本当に、アムンゼンは、リンに憧れているのだろうか?
疑問が、残る…
なぜなら、あのアムンゼンは、食わせ物だからだ…
食わせ物=ハッキリ言えば、見た目と中身が違う…
ハッキリ言えば、見た目と中身が、別物だからだ…
だから、騙される…
その見た目に騙される…
中身は、別物だからだ…
だから、アムンゼンは、その見た目を利用して、子供のフリをして、あの保育園で、活動している…
3歳の子供なら、大人は、油断する…
まさか、3歳の子供にしか、見えないアムンゼンが、実は、30歳の大人だとは、夢にも、思わないからだ…
だから、油断する…
油断=警戒しない…
それゆえ、大人は、つい、ポロっと、相手が、子供だと思って、大人相手なら、言わないことも、言う…

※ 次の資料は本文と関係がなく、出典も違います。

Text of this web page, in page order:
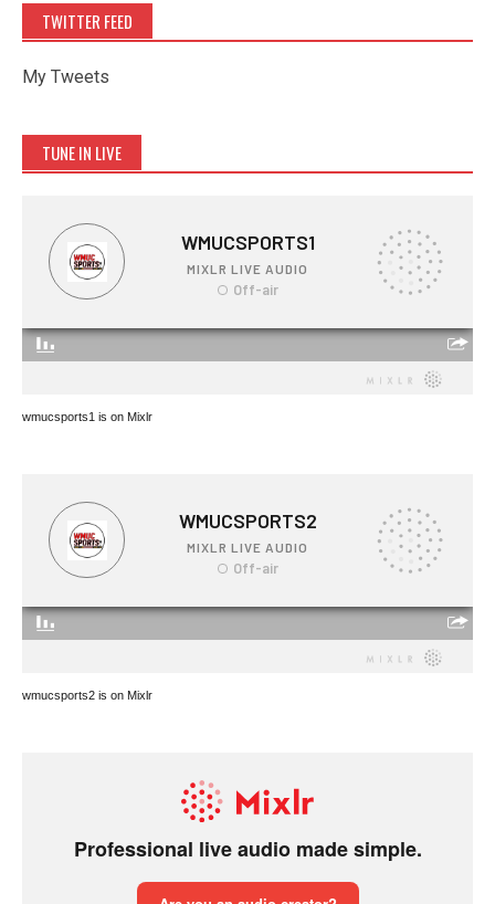
TWITTER FEED
My Tweets
TUNE IN LIVE
wmucsports1 is on Mixlr
wmucsports2 is on Mixlr
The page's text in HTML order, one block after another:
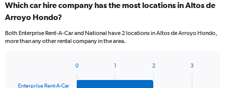
Which car hire company has the most locations in Altos de
Arroyo Hondo?
Both Enterprise Rent-A-Car and National have 2 locations in Altos de Arroyo Hondo,
more than any other rental company in the area.
Enterprise Rent-A-Car
0 1 2 3
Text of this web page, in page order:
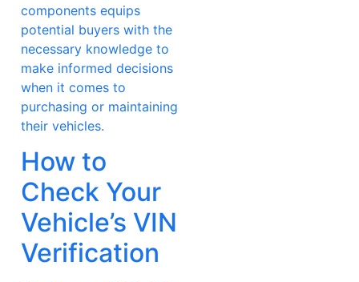
components equips
potential buyers with the
necessary knowledge to
make informed decisions
when it comes to
purchasing or maintaining
their vehicles.
How to
Check Your
Vehicle’s VIN
Verification
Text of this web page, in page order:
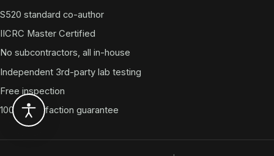
S520 standard co-author
IICRC Master Certified
No subcontractors, all in-house
Independent 3rd-party lab testing
Free inspection
100% satisfaction guarantee
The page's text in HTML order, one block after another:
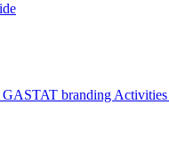
GASTAT branding Activities
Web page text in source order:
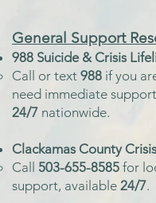
General Support
988 Suicide & Crisis
Call or text 988 if you
need immediate
24/7 nationwide.
Clackamas County
Call 503-655-8585 for
support, available 24/7.
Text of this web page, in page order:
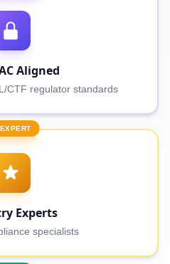
Aligned
CTF regulator standards
Experts
specialists
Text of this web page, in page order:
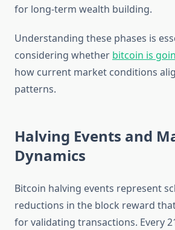
for long-term wealth building.
Understanding these phases is
considering whether bitcoin is
how current market conditions
patterns.
Halving Events and
Dynamics
Bitcoin halving events represent
reductions in the block reward
for validating transactions. Every
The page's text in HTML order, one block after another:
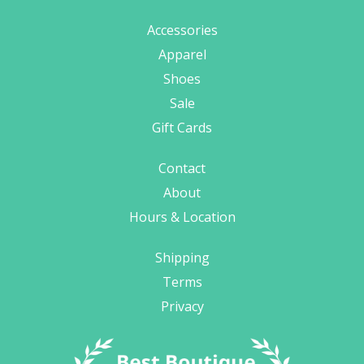
Accessories
Apparel
Shoes
Sale
Gift Cards
Contact
About
Hours & Location
Shipping
Terms
Privacy
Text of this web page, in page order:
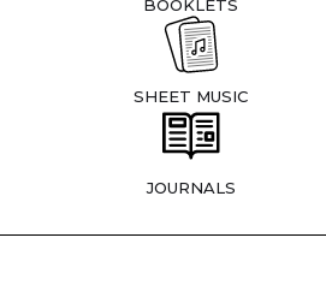
BOOKLETS
SHEET MUSIC
JOURNALS
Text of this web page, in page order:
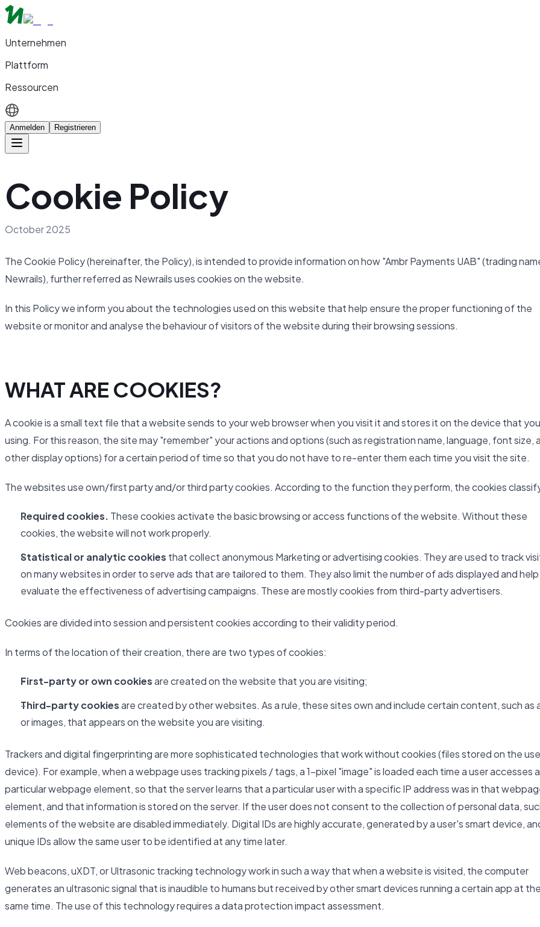
Unternehmen
Plattform
Ressourcen
Anmelden Registrieren
Cookie Policy
October 2025
The Cookie Policy (hereinafter, the Policy), is intended to provide information on how "Ambr Payments UAB" (trading
Newrails), further referred as Newrails uses cookies on the website.
In this Policy we inform you about the technologies used on this website that help ensure the proper functioning of the
website or monitor and analyse the behaviour of visitors of the website during their browsing sessions.
WHAT ARE COOKIES?
A cookie is a small text file that a website sends to your web browser when you visit it and stores it on the device that
using. For this reason, the site may "remember" your actions and options (such as registration name, language, font size,
other display options) for a certain period of time so that you do not have to re-enter them each time you visit the site.
The websites use own/first party and/or third party cookies. According to the function they perform, the cookies
Required cookies. These cookies activate the basic browsing or access functions of the website. Without these
cookies, the website will not work properly.
Statistical or analytic cookies that collect anonymous Marketing or advertising cookies. They are used to track
on many websites in order to serve ads that are tailored to them. They also limit the number of ads displayed and help
evaluate the effectiveness of advertising campaigns. These are mostly cookies from third-party advertisers.
Cookies are divided into session and persistent cookies according to their validity period.
In terms of the location of their creation, there are two types of cookies:
First-party or own cookiesare created on the website that you are visiting;
Third-party cookiesare created by other websites. As a rule, these sites own and include certain content, such as
or images, that appears on the website you are visiting.
Trackers and digital fingerprinting are more sophisticated technologies that work without cookies (files stored on the
device). For example, when a webpage uses tracking pixels / tags, a 1-pixel "image" is loaded each time a user accesses a
particular webpage element, so that the server learns that a particular user with a specific IP address was in that
element, and that information is stored on the server. If the user does not consent to the collection of personal data,
elements of the website are disabled immediately. Digital IDs are highly accurate, generated by a user's smart device,
unique IDs allow the same user to be identified at any time later.
Web beacons, uXDT, or Ultrasonic tracking technology work in such a way that when a website is visited, the computer
generates an ultrasonic signal that is inaudible to humans but received by other smart devices running a certain app at
same time. The use of this technology requires a data protection impact assessment.
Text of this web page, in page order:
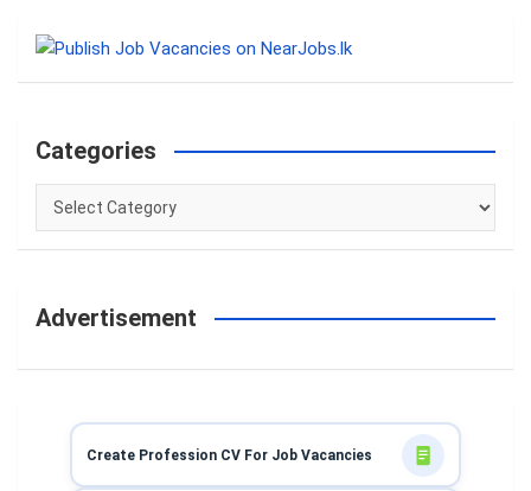
c
Categories
Categories
Advertisement
Create Profession CV For Job Vacancies

つまりは、あのアムンゼンは、自分のルックスを最大限活用しているわけだ…
子供にしか、見えないルックスを利用しているわけだ…
と、そこまで、考えて、気付いた…
たしかに、あのアムンゼンは、小人症だから、特殊な事例だが、外見と中身が、違うことは、世間では、ありがちなことだと、気付いた…
女を、例に取れば、いかにも、清純を気取っていても、影では、あっちの男、こっちの男と、いろいろな男と関係している女は、いつの時代でも、どこの世界でも、いるものだ…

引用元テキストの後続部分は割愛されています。